▸ WHAT YOU HAVE TO DO: Filter these entries down to the lines that hold the word "reference", and show each of them.

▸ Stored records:
☆ ☆ ☆ ☆ ☆
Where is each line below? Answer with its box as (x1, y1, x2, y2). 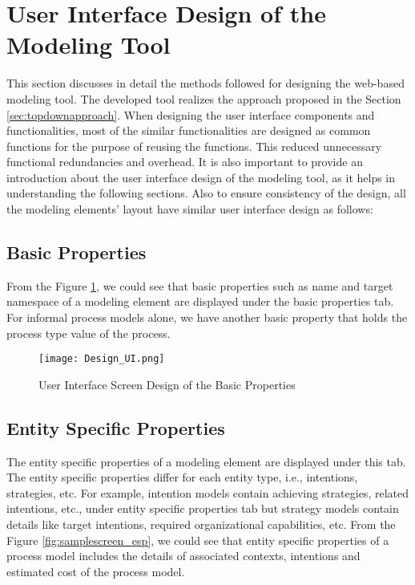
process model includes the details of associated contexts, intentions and (6, 547, 361, 564)
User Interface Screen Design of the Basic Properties (38, 376, 296, 392)
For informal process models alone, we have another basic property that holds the (6, 309, 408, 326)
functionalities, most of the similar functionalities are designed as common (6, 122, 371, 139)
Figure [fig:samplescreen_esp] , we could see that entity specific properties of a (6, 531, 389, 548)
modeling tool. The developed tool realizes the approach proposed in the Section (6, 90, 401, 107)
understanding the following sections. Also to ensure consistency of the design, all (6, 185, 406, 201)
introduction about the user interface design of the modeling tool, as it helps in (6, 169, 396, 185)
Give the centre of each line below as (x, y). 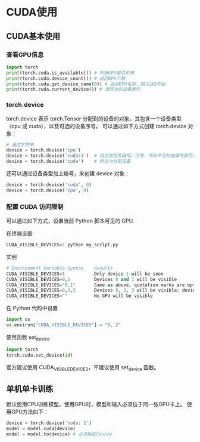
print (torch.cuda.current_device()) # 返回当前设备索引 (74, 89)
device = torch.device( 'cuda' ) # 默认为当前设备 (68, 162)
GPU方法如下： (30, 412)
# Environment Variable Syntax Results (60, 268)
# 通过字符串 (20, 145)
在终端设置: (20, 234)
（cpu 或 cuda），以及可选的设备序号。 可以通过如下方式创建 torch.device (96, 126)
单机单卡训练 (30, 389)
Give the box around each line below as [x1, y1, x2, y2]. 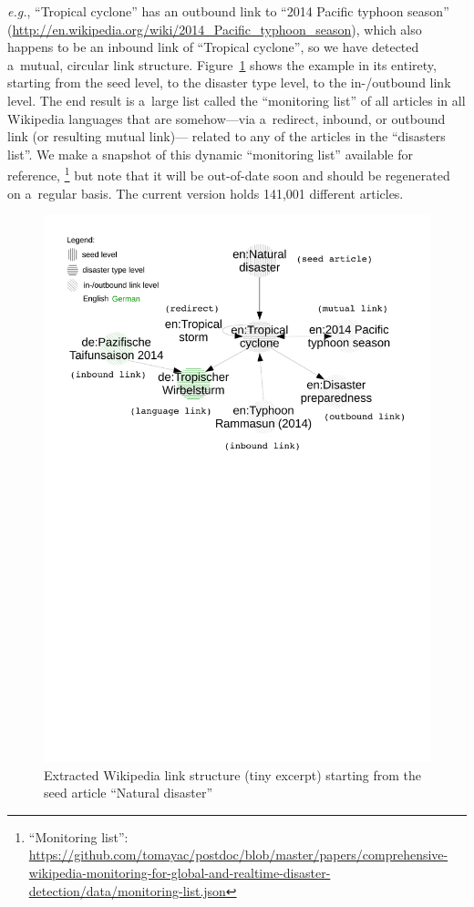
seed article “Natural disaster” [44, 783, 213, 802]
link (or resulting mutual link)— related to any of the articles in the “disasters [7, 127, 446, 146]
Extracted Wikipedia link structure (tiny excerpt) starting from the [44, 765, 422, 784]
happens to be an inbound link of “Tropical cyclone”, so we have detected [7, 37, 419, 57]
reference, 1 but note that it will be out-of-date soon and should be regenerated [7, 163, 450, 184]
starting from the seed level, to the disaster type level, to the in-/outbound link [7, 73, 451, 92]
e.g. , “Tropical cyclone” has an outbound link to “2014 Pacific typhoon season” [7, 2, 449, 20]
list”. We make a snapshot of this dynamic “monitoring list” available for [7, 144, 413, 163]
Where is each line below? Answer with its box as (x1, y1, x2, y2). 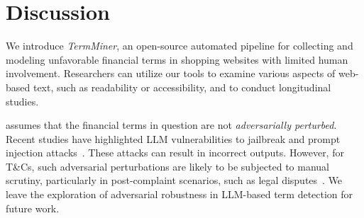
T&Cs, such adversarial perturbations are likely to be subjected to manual (6, 159, 329, 173)
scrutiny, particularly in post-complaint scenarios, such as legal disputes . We (6, 173, 343, 188)
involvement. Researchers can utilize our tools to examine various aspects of (6, 66, 336, 81)
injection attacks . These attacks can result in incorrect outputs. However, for (6, 145, 344, 160)
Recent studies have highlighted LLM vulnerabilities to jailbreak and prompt (6, 131, 341, 146)
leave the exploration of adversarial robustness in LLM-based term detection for (6, 187, 353, 202)
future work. (6, 200, 60, 215)
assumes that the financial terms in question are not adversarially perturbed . (6, 117, 337, 132)
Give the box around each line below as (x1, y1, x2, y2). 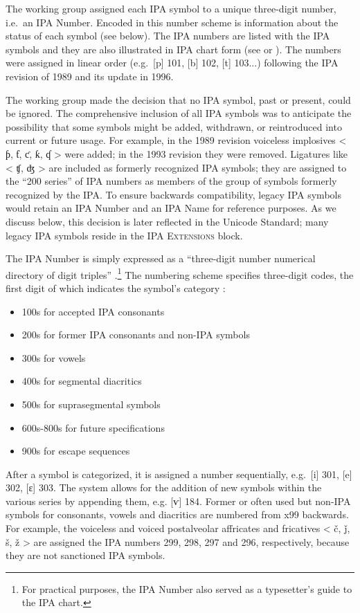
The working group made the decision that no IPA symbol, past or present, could (6, 92, 351, 107)
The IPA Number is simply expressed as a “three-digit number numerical (6, 251, 316, 266)
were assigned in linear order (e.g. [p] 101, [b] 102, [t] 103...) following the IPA (6, 55, 339, 70)
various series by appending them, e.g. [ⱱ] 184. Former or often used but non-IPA (6, 493, 351, 508)
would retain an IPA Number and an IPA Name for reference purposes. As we (6, 201, 336, 215)
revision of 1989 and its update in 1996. (6, 68, 174, 83)
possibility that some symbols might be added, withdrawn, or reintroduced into (6, 119, 342, 134)
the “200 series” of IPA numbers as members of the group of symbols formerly (6, 174, 337, 188)
☆ ☆ ☆ ☆ ☆
▸ OUTPUT OF THE TASK:
reference, 1 but note that it will be out-of-date soon and should be regenerated [7, 163, 450, 184]
would retain an IPA Number and an IPA Name for reference purposes. As we (6, 201, 336, 215)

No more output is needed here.